The methodology used here is an extension of the Johansen (1988, 1991, 1995) multivariate maximum likelihood developed by Larsson et al. (2001). They have developed a likelihood-based panel test of the cointegrating rank and a general likelihood-based framework for inference in panel-VAR models with cointegration restrictions, allowing for multiple cointegrating vectors. Hence, the assumption of a unique cointegrating vector and the problem of normalization are relaxed.
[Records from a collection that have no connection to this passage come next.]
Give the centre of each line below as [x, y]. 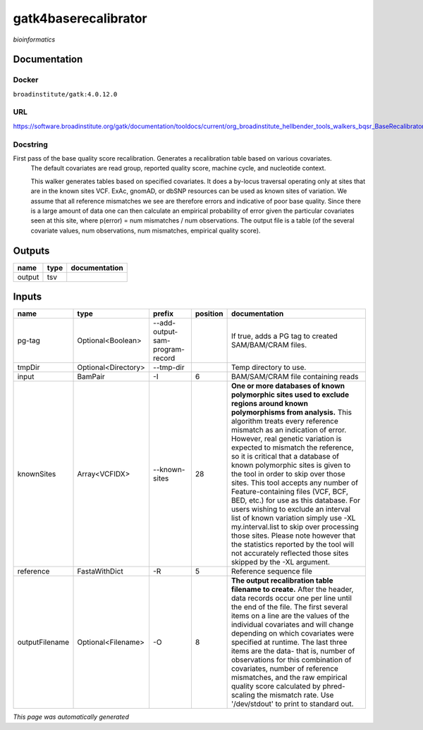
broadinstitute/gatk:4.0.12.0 [65, 94]
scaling [243, 695]
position [209, 314]
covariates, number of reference [284, 669]
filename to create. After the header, [292, 590]
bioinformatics [34, 39]
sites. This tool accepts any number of [295, 483]
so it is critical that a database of [285, 457]
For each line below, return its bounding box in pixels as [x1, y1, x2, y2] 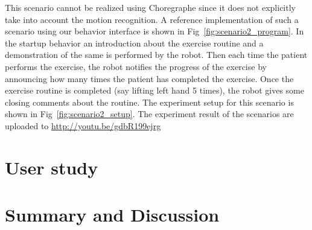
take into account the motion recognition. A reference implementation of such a [5, 13, 299, 25]
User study [5, 155, 98, 179]
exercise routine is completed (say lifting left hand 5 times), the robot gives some [5, 84, 304, 97]
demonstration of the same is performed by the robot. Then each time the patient [5, 48, 308, 61]
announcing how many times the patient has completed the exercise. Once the [5, 72, 294, 85]
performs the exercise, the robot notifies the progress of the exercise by [5, 60, 267, 72]
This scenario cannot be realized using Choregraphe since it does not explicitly [5, 1, 296, 13]
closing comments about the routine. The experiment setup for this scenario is [5, 95, 294, 108]
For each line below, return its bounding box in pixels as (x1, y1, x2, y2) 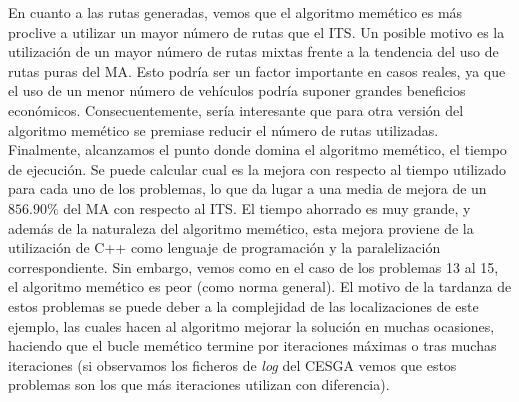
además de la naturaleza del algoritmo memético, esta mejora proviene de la (8, 217, 474, 238)
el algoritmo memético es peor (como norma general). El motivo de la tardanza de (8, 276, 512, 297)
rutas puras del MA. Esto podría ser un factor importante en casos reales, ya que (8, 60, 506, 81)
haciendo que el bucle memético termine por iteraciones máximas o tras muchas (8, 335, 497, 356)
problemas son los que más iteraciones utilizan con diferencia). (8, 374, 390, 395)
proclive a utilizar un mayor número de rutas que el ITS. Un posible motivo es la (8, 21, 505, 42)
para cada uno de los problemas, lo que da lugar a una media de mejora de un (8, 178, 487, 199)
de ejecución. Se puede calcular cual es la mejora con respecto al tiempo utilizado (8, 158, 507, 179)
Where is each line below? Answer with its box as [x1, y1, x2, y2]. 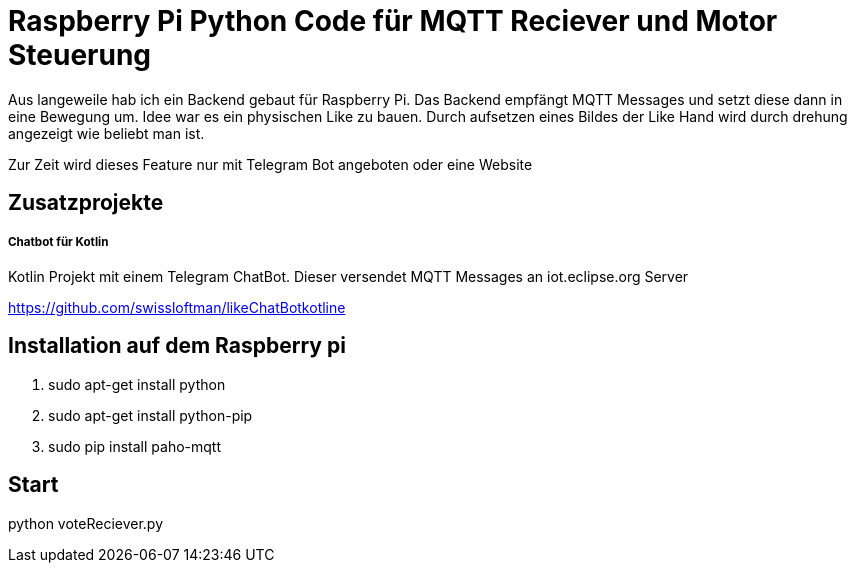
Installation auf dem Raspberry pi [8, 333, 346, 359]
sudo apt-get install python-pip [48, 406, 253, 424]
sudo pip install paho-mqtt [48, 437, 222, 455]
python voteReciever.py [8, 514, 164, 532]
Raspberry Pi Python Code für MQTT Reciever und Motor [8, 4, 778, 38]
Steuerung [8, 38, 152, 72]
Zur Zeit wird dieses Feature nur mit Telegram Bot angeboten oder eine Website [8, 155, 533, 173]
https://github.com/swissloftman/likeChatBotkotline [8, 298, 346, 316]
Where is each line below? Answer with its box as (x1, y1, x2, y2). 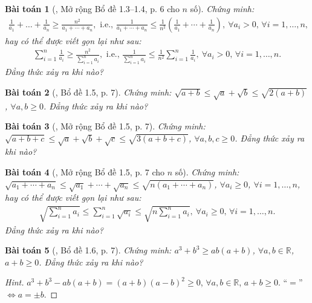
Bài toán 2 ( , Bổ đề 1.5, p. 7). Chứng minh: (5, 85, 172, 98)
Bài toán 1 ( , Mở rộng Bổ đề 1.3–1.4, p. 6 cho (5, 2, 180, 15)
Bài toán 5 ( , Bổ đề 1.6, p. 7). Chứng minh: (5, 244, 172, 256)
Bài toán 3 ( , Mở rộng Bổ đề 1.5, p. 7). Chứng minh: (5, 120, 206, 132)
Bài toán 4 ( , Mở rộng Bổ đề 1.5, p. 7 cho (5, 166, 164, 178)
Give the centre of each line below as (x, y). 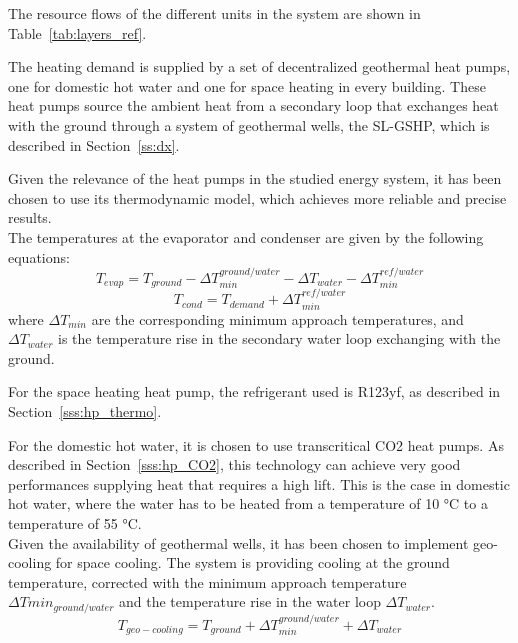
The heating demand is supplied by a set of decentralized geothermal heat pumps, (259, 66)
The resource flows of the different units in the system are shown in (214, 13)
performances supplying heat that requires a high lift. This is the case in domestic (259, 483)
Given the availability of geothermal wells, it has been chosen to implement (238, 542)
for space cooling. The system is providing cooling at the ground (252, 562)
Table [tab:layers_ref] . (77, 32)
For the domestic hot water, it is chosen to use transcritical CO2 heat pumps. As (256, 444)
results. (30, 217)
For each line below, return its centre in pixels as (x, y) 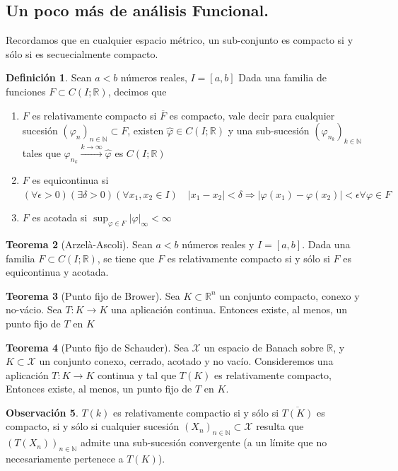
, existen (146, 130)
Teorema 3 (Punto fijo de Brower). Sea (93, 295)
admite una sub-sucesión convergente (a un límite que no (204, 442)
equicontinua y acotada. (57, 272)
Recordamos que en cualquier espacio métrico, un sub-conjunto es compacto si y (180, 40)
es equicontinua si (70, 179)
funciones (26, 91)
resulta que (280, 426)
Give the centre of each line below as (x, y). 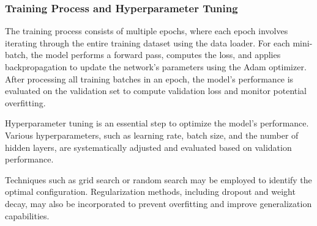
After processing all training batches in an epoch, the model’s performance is (149, 78)
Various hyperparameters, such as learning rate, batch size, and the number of (152, 135)
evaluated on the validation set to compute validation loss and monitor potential (156, 91)
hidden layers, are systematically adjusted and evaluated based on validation (148, 147)
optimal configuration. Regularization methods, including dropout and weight (150, 191)
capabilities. (27, 215)
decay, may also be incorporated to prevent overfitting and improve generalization (158, 203)
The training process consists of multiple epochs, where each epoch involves (147, 31)
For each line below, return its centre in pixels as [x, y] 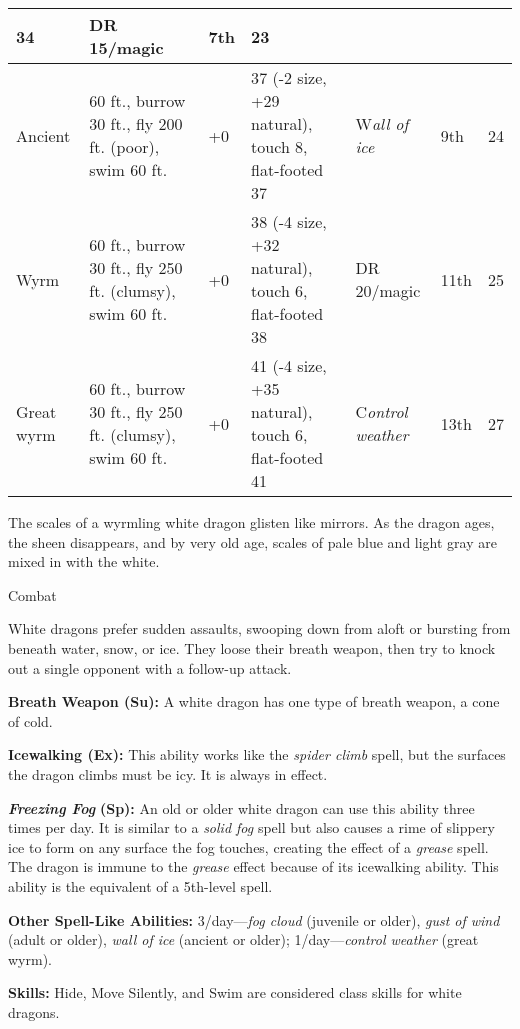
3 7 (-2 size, [289, 77]
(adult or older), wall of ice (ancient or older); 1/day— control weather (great [243, 939]
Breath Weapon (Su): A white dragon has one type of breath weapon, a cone [254, 701]
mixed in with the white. [84, 561]
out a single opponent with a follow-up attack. [150, 667]
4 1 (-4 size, [289, 365]
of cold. [30, 720]
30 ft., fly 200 [136, 123]
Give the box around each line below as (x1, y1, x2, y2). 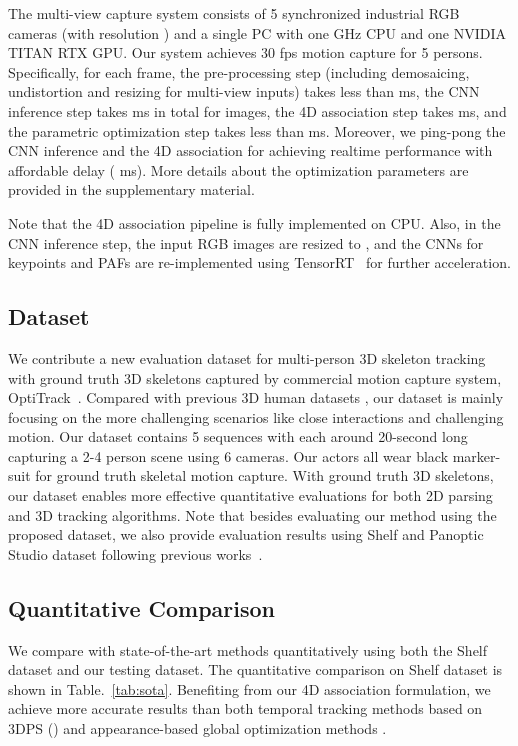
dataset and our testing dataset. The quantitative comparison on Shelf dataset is (8, 659, 503, 680)
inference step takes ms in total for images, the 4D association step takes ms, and (8, 100, 507, 121)
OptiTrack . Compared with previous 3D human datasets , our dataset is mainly (8, 387, 504, 408)
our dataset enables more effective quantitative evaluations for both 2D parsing (8, 485, 493, 506)
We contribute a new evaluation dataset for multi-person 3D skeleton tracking (8, 347, 486, 368)
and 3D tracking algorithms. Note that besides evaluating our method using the (8, 504, 497, 525)
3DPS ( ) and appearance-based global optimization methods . (8, 718, 387, 739)
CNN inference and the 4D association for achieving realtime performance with (8, 140, 493, 161)
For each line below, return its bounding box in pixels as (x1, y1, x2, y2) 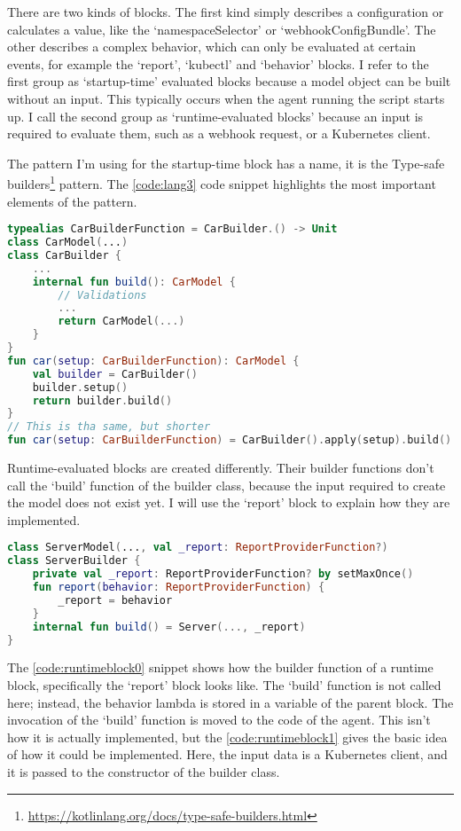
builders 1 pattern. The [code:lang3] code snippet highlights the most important (7, 172, 436, 192)
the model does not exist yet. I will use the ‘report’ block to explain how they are (7, 493, 450, 512)
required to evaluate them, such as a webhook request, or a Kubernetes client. (7, 124, 431, 143)
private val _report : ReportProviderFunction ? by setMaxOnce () (32, 568, 414, 581)
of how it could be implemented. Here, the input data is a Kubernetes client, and (7, 745, 448, 764)
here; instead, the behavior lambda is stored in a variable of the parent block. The (7, 693, 454, 711)
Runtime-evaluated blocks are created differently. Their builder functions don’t (7, 459, 434, 477)
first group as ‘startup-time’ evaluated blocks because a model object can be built (7, 72, 451, 90)

The data generating process for each group, New Zealand vis-a-vis individual countries, can be characterized by the following general \(VAR(k_{i} )\) model:
$$Y_{it} = \sum\limits_{k = 1}^{{k_{i} }} {\varPi_{ik} Y_{i,t - k} + \mu_{i} + \varepsilon_{it} } ,$$
(6)
where \(\varPi_{i}\) is of order \(p \times p\), consider a reduced rank specification of the panel model where the matrix \(\varPi_{i}\) is of rank \(\, 0 \le r_{i} \le p\), specified as \(\varPi_{i} = \alpha_{i} \beta_{i} '\), the matrices \(\alpha_{i}\) and \(\beta_{i}\) are of order \(p \times r_{i}\), matrix \(\alpha_{i}\) and matrix \(\beta_{i}\) contain the short-run and the long-run coefficients, respectively, \(\mu_{i}\) contains the deterministic components, \(Y_{it}\) is a vector containing the nominal exchange rates and the price ratios, and \(\varepsilon_{it}\) is assumed normally distributed as \(N_{p} (0,\varOmega_{i} )\).
In the next step, \(Y'_{it}\) is a vector containing the real exchange rates and the productivity ratios,
$$Y'_{it} = \sum\limits_{k = 1}^{{k_{i} }} {\varPi '_{ik} Y'_{i,t - k} + \mu '_{i} + \varepsilon '_{it} } .$$
(7)
Larsson et al. (2001) then define the following panel cointegration rank test. Let LR denote the cross-section specific likelihood-ratio (trace) statistic of the hypothesis that there are at most r cointegrating vectors in the system. The standardized LR-bar statistic is given by:
$$\mathop \gamma \nolimits_{{\overline{LR} }} (H(r)| \, H (p)) = \frac{{\sqrt N (\overline{LR} - \mu )}}{\sqrt V },$$
(8)
where \(\overline{LR}\) is the average of the N cross-section LR statistics, μ is the mean, and ν is the variance of the asymptotic trace statistic. The panel trace statistic \(\gamma_{{\overline{LR} }}\) is asymptotic normal (0,1) as N and T go to infinity such that \(\sqrt N T^{ - 1}\) goes to zero.4 Asymptotic values of μ and ν (with and without constant and trend) can be obtained from stochastic simulations as described in Johansen (1995). The simulated values are reported in Sect. 4 under Tables 1 and 2.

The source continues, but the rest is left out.